As someone who has never felt the urge to get married and become somebody's wife, I find all this pretty hard to relate to. When girls say that all they want to do is be a housewife and be answerable to a man something inside me just stirs and makes me want to say, 'But...but...independence? Doing things on your own and not having to rely on somebody else for everything you need?' It is personal preference but it still can't help but irritate me. And America and Aspen are all about traditional gender roles. He is the tough, alpha male, provider and he can't stand it when he feels the roles are becoming reversed,
"America, I'm supposed to be providing for you. It's humiliating for me to come here and have you do all this for me...I'm not some charity case, America, I'm a man. I'm supposed to be a provider."
Ughh. 

Despite all of the gushing America does about her love for Aspen and how she is his princess already blah blah blah, you can tell that really she would love to be rich and famous and live in a palace. She has doubts right at the beginning of the book,

'If I had to choose between sleeping in a palace with people waiting on me or the three-room apartment with Aspen's family, which one did I really want.'
These doubts never go away, which is why the ridiculous love triangle occurs. Maxon the Prince is presented in opposition to Aspen's alpha male character, as posh, weak and wimpy,
'Maxon was so stiff and quiet. It was hard to imagine anyone being happy with such a wimp.'
Maxon likes America despite the fact she tells him she is in love with someone else, knees him in the crotch because she thinks he is trying to molest her, and on their very first meeting yells at him about being weak and posh and wimpy despite not knowing anything about him. It is the cringiest scene I have ever read in a book EVER, which, again, makes it pretty unintentionally hilarious.
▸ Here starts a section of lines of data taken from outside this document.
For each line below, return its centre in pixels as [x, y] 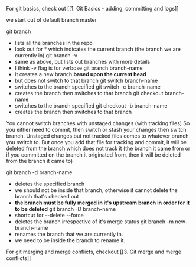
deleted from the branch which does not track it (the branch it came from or [98, 148]
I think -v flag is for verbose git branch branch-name [79, 68]
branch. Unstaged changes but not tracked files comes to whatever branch [97, 136]
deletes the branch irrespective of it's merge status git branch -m [94, 222]
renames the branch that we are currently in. [69, 234]
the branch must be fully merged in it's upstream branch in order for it [102, 203]
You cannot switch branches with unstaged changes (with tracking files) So [98, 123]
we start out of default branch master [52, 20]
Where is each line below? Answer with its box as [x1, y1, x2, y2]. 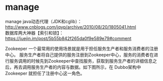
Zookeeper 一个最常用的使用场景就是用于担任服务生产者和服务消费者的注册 [5, 45, 159, 51]
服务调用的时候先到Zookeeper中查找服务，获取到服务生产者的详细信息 [9, 58, 153, 64]
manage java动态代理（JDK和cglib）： [5, 18, 82, 24]
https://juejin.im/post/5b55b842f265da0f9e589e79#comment [5, 35, 132, 41]
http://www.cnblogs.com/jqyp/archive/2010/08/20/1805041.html [5, 24, 136, 30]
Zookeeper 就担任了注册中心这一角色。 [5, 70, 85, 76]
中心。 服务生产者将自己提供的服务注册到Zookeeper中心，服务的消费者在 [5, 51, 154, 58]
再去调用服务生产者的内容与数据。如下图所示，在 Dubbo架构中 [13, 64, 141, 70]
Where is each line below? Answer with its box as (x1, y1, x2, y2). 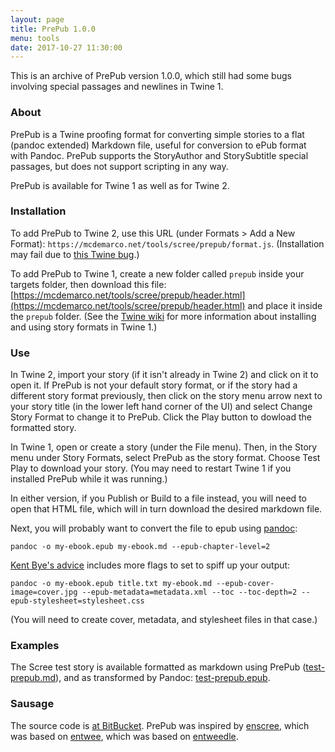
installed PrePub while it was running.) (10, 473, 168, 485)
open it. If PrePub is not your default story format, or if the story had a (10, 379, 298, 391)
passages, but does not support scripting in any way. (10, 160, 229, 172)
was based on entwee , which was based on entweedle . (10, 730, 239, 742)
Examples (10, 639, 60, 653)
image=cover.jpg (10, 587, 78, 598)
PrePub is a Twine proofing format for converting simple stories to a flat (10, 128, 305, 140)
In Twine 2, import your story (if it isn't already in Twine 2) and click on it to (10, 369, 319, 381)
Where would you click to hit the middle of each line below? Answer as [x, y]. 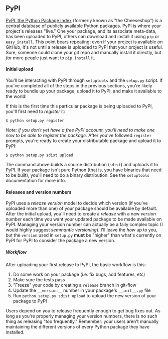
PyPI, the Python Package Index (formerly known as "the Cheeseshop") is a [84, 20]
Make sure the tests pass [39, 280]
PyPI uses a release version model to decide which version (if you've [77, 203]
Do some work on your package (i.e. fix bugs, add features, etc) [79, 274]
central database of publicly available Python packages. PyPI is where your [83, 26]
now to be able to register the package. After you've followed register [79, 136]
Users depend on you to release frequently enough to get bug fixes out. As [83, 311]
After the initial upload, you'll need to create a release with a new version [81, 214]
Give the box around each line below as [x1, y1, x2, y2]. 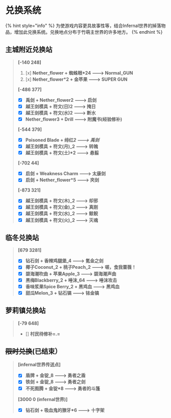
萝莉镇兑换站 [5, 306, 46, 315]
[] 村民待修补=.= [25, 331, 60, 337]
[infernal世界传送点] [17, 361, 61, 368]
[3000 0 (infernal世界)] [17, 396, 68, 402]
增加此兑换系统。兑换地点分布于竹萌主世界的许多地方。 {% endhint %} [14, 29, 163, 35]
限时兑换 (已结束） [5, 347, 62, 356]
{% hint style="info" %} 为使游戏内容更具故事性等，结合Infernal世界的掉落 [5, 22, 162, 29]
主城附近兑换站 [5, 45, 53, 54]
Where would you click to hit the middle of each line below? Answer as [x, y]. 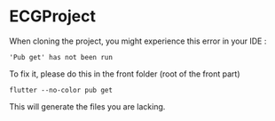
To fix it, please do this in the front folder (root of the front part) [125, 74]
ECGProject [52, 16]
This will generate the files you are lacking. [87, 106]
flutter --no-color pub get [61, 90]
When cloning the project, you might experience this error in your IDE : [138, 41]
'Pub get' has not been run [61, 57]
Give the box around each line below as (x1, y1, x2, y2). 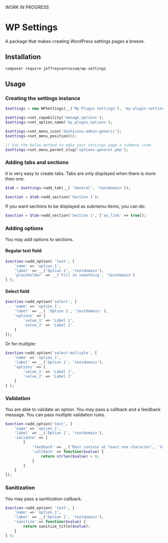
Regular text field (5, 247, 42, 254)
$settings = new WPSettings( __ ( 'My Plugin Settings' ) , (5, 106, 122, 111)
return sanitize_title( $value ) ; (23, 524, 91, 529)
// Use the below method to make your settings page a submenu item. (5, 142, 153, 147)
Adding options (5, 225, 43, 232)
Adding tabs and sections (5, 159, 69, 166)
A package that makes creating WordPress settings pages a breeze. (5, 38, 145, 44)
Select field (5, 288, 29, 294)
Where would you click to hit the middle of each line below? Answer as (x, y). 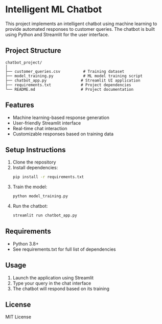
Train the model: (30, 187)
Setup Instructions (36, 150)
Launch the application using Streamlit (53, 277)
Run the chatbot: (30, 206)
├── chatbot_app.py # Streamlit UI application (73, 80)
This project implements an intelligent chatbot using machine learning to (81, 24)
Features (20, 105)
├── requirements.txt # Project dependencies (68, 85)
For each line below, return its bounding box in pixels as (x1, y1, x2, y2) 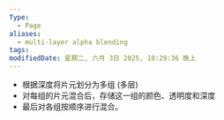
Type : (9, 12, 29, 22)
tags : (9, 46, 29, 55)
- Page (17, 21, 41, 30)
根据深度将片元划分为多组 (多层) (21, 79, 138, 89)
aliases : (9, 29, 41, 38)
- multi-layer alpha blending (17, 37, 128, 47)
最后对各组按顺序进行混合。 (21, 101, 123, 111)
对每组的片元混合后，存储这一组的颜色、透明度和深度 (21, 90, 216, 101)
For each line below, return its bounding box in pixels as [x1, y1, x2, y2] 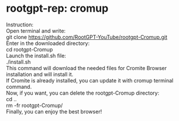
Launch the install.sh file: [6, 52, 66, 59]
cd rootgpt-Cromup [6, 46, 53, 53]
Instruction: [6, 21, 34, 28]
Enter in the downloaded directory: [6, 40, 89, 47]
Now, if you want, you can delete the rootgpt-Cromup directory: [6, 89, 160, 96]
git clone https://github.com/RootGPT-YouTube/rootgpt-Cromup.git [6, 33, 168, 40]
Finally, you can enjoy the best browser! [6, 108, 102, 115]
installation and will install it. [6, 71, 74, 78]
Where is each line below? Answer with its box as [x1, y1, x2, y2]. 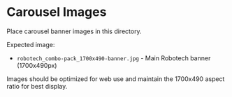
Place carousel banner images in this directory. [6, 27, 142, 35]
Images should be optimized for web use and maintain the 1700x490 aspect [6, 74, 225, 83]
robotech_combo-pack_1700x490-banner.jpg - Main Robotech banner [16, 53, 211, 62]
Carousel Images [6, 4, 107, 20]
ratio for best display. [6, 82, 68, 90]
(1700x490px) [16, 61, 57, 69]
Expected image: [6, 40, 55, 48]
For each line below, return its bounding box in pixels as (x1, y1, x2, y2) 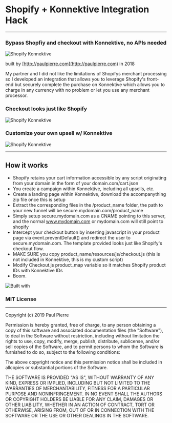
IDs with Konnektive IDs (12, 267, 63, 273)
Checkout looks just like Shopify (5, 105, 88, 112)
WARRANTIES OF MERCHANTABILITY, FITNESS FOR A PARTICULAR (5, 385, 150, 391)
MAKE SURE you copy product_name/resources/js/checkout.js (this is (12, 251, 160, 257)
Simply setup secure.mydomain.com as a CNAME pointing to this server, (12, 213, 166, 219)
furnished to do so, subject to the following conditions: (5, 349, 120, 355)
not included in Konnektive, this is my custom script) (12, 256, 123, 263)
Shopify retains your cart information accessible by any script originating (12, 174, 167, 180)
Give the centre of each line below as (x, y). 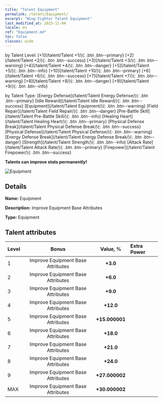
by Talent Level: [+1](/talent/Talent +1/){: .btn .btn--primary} (65, 55)
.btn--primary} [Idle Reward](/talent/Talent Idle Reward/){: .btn (67, 101)
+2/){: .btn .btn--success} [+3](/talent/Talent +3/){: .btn (90, 60)
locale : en (16, 28)
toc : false (16, 37)
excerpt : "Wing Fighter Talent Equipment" (49, 18)
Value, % (111, 249)
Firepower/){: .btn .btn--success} (38, 152)
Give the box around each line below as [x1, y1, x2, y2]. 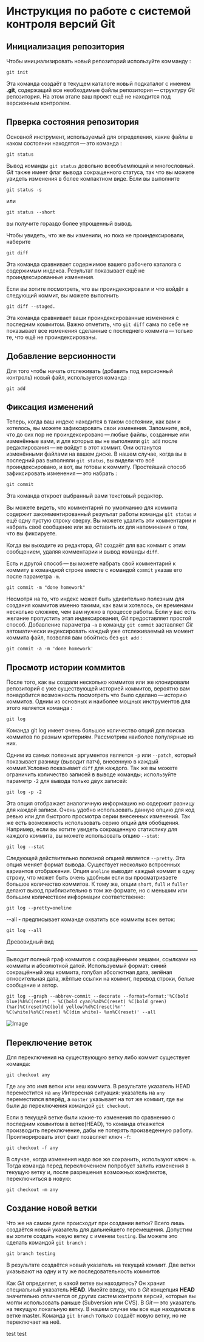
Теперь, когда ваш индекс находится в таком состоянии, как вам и [6, 418, 181, 425]
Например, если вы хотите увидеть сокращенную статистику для [6, 826, 177, 833]
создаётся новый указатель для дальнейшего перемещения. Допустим [6, 1226, 192, 1233]
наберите [6, 238, 31, 245]
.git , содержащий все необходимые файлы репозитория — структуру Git [6, 86, 195, 94]
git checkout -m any [6, 1187, 59, 1193]
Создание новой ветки [6, 1203, 97, 1214]
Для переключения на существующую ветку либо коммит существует [6, 1054, 191, 1061]
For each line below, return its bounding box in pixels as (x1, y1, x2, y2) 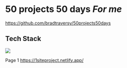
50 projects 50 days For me (5, 3, 122, 15)
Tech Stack (5, 34, 41, 43)
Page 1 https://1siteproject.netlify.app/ (5, 57, 84, 63)
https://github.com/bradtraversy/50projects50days (5, 20, 111, 26)
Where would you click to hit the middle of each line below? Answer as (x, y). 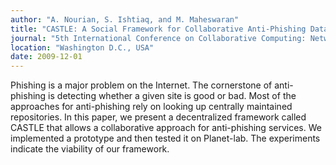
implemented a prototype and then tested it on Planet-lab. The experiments (165, 138)
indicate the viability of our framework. (90, 149)
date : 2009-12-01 (46, 57)
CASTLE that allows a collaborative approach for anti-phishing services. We (166, 128)
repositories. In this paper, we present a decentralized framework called (158, 117)
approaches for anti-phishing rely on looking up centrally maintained (151, 107)
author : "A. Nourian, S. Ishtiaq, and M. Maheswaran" (125, 19)
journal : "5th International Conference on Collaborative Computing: (158, 38)
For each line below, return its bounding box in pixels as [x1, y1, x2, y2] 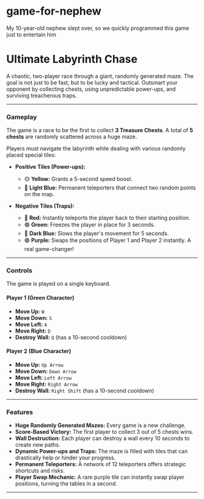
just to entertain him [6, 30, 56, 38]
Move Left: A [15, 320, 47, 328]
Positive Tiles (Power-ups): [15, 163, 86, 171]
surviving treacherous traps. [6, 91, 77, 99]
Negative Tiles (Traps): [15, 202, 75, 210]
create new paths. [15, 441, 61, 448]
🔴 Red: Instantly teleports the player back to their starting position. [24, 214, 191, 222]
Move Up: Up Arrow [15, 361, 64, 368]
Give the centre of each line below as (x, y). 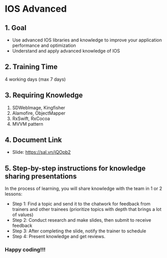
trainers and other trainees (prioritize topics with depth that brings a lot (87, 209)
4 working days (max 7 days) (35, 79)
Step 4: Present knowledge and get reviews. (59, 237)
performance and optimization (44, 45)
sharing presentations (41, 176)
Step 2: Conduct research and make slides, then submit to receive (82, 220)
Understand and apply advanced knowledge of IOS (66, 51)
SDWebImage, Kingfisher (39, 107)
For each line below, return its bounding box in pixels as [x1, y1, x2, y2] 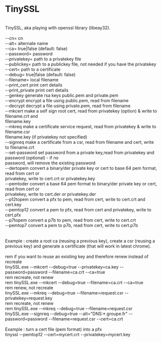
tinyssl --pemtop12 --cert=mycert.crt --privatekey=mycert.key [5, 331, 131, 337]
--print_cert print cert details [5, 82, 62, 88]
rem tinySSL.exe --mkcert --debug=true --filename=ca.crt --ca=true [5, 279, 144, 285]
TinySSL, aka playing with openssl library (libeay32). [5, 24, 111, 30]
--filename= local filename [5, 77, 59, 83]
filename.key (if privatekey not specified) [5, 134, 88, 140]
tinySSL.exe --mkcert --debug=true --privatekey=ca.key [5, 264, 119, 270]
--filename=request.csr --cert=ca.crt [48, 316, 123, 321]
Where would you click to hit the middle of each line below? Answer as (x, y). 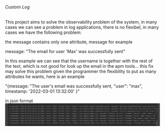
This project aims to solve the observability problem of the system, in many (81, 22)
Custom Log (17, 7)
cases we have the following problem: (43, 32)
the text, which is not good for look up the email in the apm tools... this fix (79, 66)
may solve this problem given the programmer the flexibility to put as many (81, 72)
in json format (19, 101)
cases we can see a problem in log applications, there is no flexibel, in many (82, 27)
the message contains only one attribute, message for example (69, 42)
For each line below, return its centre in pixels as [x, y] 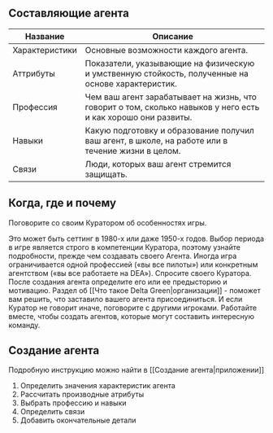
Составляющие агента [69, 13]
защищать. [106, 174]
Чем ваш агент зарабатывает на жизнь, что [171, 97]
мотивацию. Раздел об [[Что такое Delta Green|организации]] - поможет [135, 290]
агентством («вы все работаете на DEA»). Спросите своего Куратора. [130, 273]
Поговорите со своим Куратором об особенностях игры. [108, 222]
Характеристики [45, 50]
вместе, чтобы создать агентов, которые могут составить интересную [131, 316]
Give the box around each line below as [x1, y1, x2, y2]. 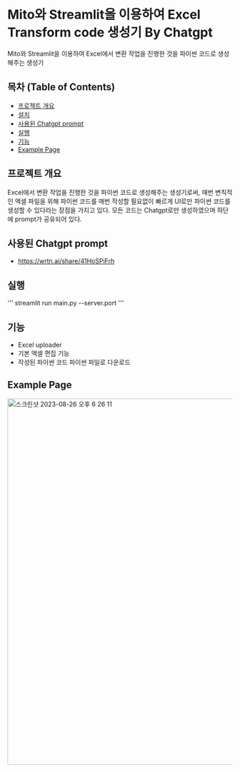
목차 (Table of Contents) [7, 81, 116, 93]
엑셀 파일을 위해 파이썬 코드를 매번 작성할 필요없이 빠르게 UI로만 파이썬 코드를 [14, 197, 231, 205]
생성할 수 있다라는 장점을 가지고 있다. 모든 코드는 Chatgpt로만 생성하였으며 [7, 205, 216, 214]
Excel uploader [17, 340, 62, 349]
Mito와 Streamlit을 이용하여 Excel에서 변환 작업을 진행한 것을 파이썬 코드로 [7, 49, 216, 58]
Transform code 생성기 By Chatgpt [7, 24, 213, 41]
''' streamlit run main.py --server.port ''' [7, 299, 124, 308]
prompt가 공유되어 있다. [14, 215, 82, 223]
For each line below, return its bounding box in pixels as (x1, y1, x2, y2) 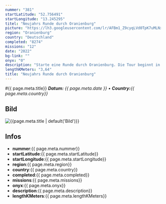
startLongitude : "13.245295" (5, 16, 65, 21)
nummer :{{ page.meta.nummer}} (12, 146, 80, 152)
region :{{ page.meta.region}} (12, 161, 72, 167)
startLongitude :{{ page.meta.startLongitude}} (12, 156, 107, 162)
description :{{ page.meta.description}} (12, 188, 92, 194)
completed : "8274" (5, 40, 43, 45)
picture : (5, 26, 23, 31)
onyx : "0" (5, 58, 26, 63)
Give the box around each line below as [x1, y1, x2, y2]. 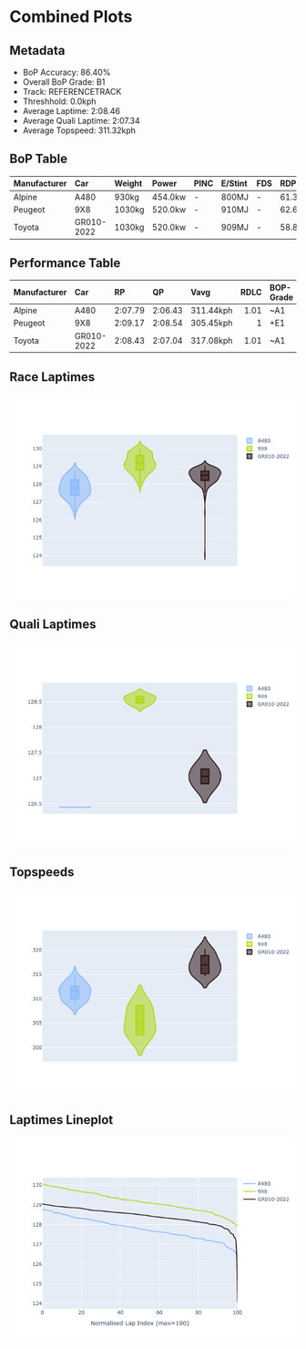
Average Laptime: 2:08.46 [22, 106, 121, 116]
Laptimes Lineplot [9, 1112, 114, 1128]
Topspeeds [9, 864, 75, 880]
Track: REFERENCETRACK [22, 87, 122, 97]
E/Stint [220, 178, 248, 189]
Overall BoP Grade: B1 [22, 77, 106, 88]
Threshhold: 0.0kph [22, 96, 97, 107]
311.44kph [190, 305, 233, 316]
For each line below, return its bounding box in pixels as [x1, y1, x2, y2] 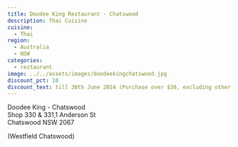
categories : [7, 57, 43, 64]
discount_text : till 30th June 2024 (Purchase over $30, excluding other [7, 83, 232, 91]
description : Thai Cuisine [7, 17, 88, 24]
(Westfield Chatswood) [7, 132, 75, 141]
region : [7, 37, 31, 44]
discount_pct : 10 [7, 76, 59, 84]
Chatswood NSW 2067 [7, 118, 75, 127]
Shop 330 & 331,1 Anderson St [7, 111, 96, 119]
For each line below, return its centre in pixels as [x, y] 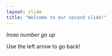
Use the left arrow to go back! [43, 46]
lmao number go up [31, 34]
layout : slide [24, 12]
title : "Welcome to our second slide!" [57, 17]
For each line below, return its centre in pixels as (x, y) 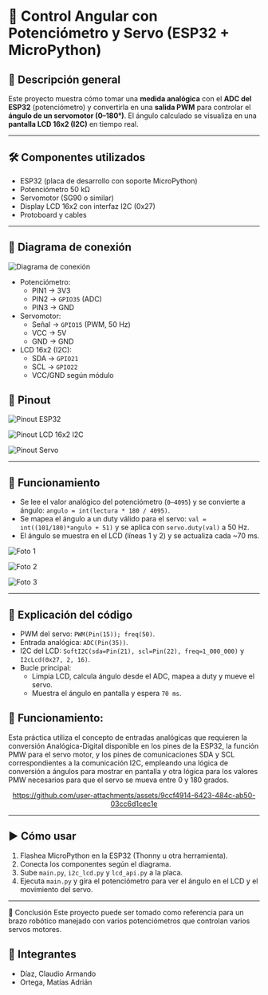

This review is getting too long so I'm just going to quickly sum up everything else that was wrong with this book. 

1.) No sex before marriage is apparently a brilliant idea, and everybody abides by it,

'I was disgusted, revolted. The law, Illean law, was that you were to wait until marriage. It was an effective way of keeping diseases at bay, and it helped keep the castes intact.'
So, according to America having sex before marriage is disgusting and revolting. Oh, and before you go into The Selection you have to state how virginal you are. Non virgins are too soiled for this Prince. 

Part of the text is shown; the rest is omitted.